Tras muchas reflexiones y aportes de los actores nacionales de los agronegocios definimos poner el foco de atención en la relación comercial con Brasil. Le propuse al Ministro de Agricultura brasileño fijar una plataforma común frente a los Bric’s, negociar juntos con China, Unión Europea e India, y tener un desembarco común en África.
Con China firmamos en el año 2009 el Memorándum de Entendimiento con nuestra contraparte, la Administración de Granos, sobre la base del respeto a la propiedad intelectual, con quien establecimos grupo de trabajo en biotecnología y semilla.
A diez años de implementadas estas políticas, siguen latentes los objetivos que nos marcamos:
1. Crear alianzas estratégicas para la transferencia de conocimiento, como colaboraciones público-privadas o la creación de una agenda científico- tecnológica asociada a las necesidades que exijan los consumidores.
2. Las alianzas no deben ser pensadas únicamente dentro del territorio nacional, sino también vinculadas con otros actores de la región que permitan construir un portfolio diversificado de alianzas.
3. Detectar y crear nuevos nichos de mercado que protejan dos grandes pilares: la salud humana y el medio ambiente.
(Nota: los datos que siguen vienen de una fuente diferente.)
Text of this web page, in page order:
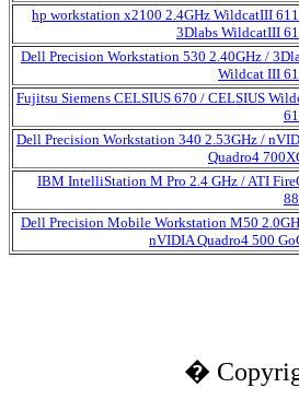
hp workstation x2100 2.4GHz WildcatIII
3Dlabs WildcatIII
Dell Precision Workstation 530 2.40GHz /
Wildcat III
Fujitsu Siemens CELSIUS 670 / CELSIUS
Dell Precision Workstation 340 2.53GHz /
Quadro4
IBM IntelliStation M Pro 2.4 GHz / ATI
Dell Precision Mobile Workstation M50
nVIDIA Quadro4 500
�
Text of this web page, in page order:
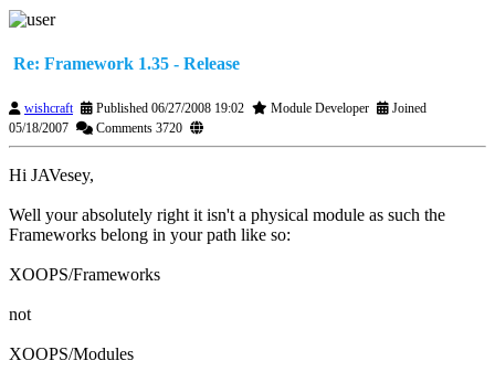
Re: Framework 1.35 - Release
wishcraft Published 06/27/2008 19:02 Module Developer
Joined
05/18/2007
Comments 3720
Hi JAVesey,
Well your absolutely right it isn't a physical module as such the
Frameworks belong in your path like so:
XOOPS/Frameworks
not
XOOPS/Modules
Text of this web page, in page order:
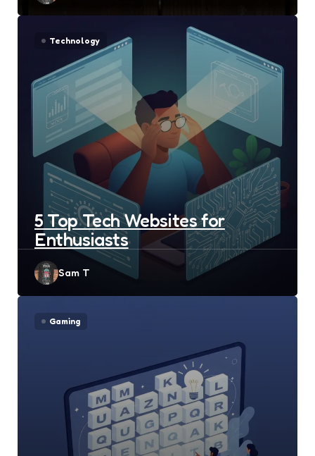
Technology
5 Top Tech Websites for
Enthusiasts
Posted
Sam T
Gaming
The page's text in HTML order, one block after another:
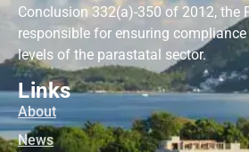
Conclusion 332(a)-350 of 2012, the
responsible for ensuring
levels of the parastatal sector.
Links
About
News
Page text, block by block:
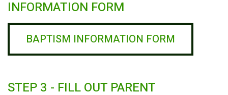
INFORMATION FORM
BAPTISM INFORMATION FORM
STEP 3 - FILL OUT PARENT
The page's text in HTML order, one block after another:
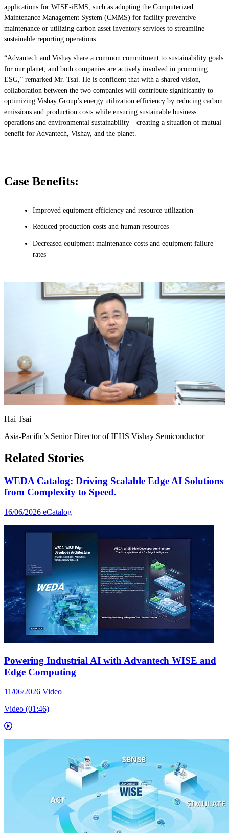
applications for WISE-iEMS, such as adopting the Computerized
Maintenance Management System (CMMS) for facility preventive
maintenance or utilizing carbon asset inventory services to streamline
sustainable reporting operations.
“Advantech and Vishay share a common commitment to sustainability goals
for our planet, and both companies are actively involved in promoting
ESG,” remarked Mr. Tsai. He is confident that with a shared vision,
collaboration between the two companies will contribute significantly to
optimizing Vishay Group’s energy utilization efficiency by reducing carbon
emissions and production costs while ensuring sustainable business
operations and environmental sustainability—creating a situation of mutual
benefit for Advantech, Vishay, and the planet.
Case Benefits:
Improved equipment efficiency and resource utilization
Reduced production costs and human resources
Decreased equipment maintenance costs and equipment failure
rates
Hai Tsai
Asia-Pacific’s Senior Director of IEHS Vishay Semiconductor
Related Stories
WEDA Catalog: Driving Scalable Edge AI Solutions
from Complexity to Speed.
16/06/2026 eCatalog
Powering Industrial AI with Advantech WISE and
Edge Computing
11/06/2026 Video
Video (01:46)
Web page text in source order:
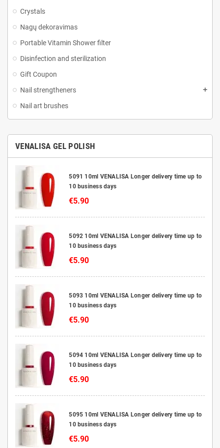
Crystals
Nagų dekoravimas
Portable Vitamin Shower filter
Disinfection and sterilization
Gift Coupon
Nail strengtheners
Nail art brushes
VENALISA GEL POLISH
5091 10ml VENALISA Longer delivery time up to
10 business days
€5.90
5092 10ml VENALISA Longer delivery time up to
10 business days
€5.90
5093 10ml VENALISA Longer delivery time up to
10 business days
€5.90
5094 10ml VENALISA Longer delivery time up to
10 business days
€5.90
5095 10ml VENALISA Longer delivery time up to
10 business days
€5.90

4. Estimular la capacidad emprendedora a nivel federal, ya que la mayoría de los proyectos de investigación en Biotecnología se encuentran localizados en Buenos Aires (600), Córdoba (259) y Santa Fe (192). Según estadísticas del Ministerio de Ciencia y Tecnología de 2015, Argentina se ubica entre los 20 primeros países del mundo en número de empresas biotecnológicas.
5. Por último, pero no menos importante, la lucha contra la desinformación.
Hoy nos encontramos frente a la oportunidad histórica de dejar de solo adoptar tecnologías desarrolladas en países centrales, para ser nosotros quienes las desarrollemos y exportemos al mundo entero. Nadie va a alcanzar soluciones para Argentina sino somos nosotros mismos. Por eso entiendo que tres desafíos nos deberán guiar en adelante: la cooperación científica público-privada; garantizar seguridad e inocuidad alimentaria y ambiental; y promover en terceros países los beneficios de la tecnología argentina.
Una nación que apueste hacia el fortalecimiento de la bioeconomía debe pensarse convocando a la unidad. Sabemos que una Argentina que produzca con valor agregado es posible. Los argentinos ya padecimos la sangría productiva e institucional que significó la fuga de cerebros. Por eso, está en nosotros la decisión de defender y capitalizar la soberanía del conocimiento nacional.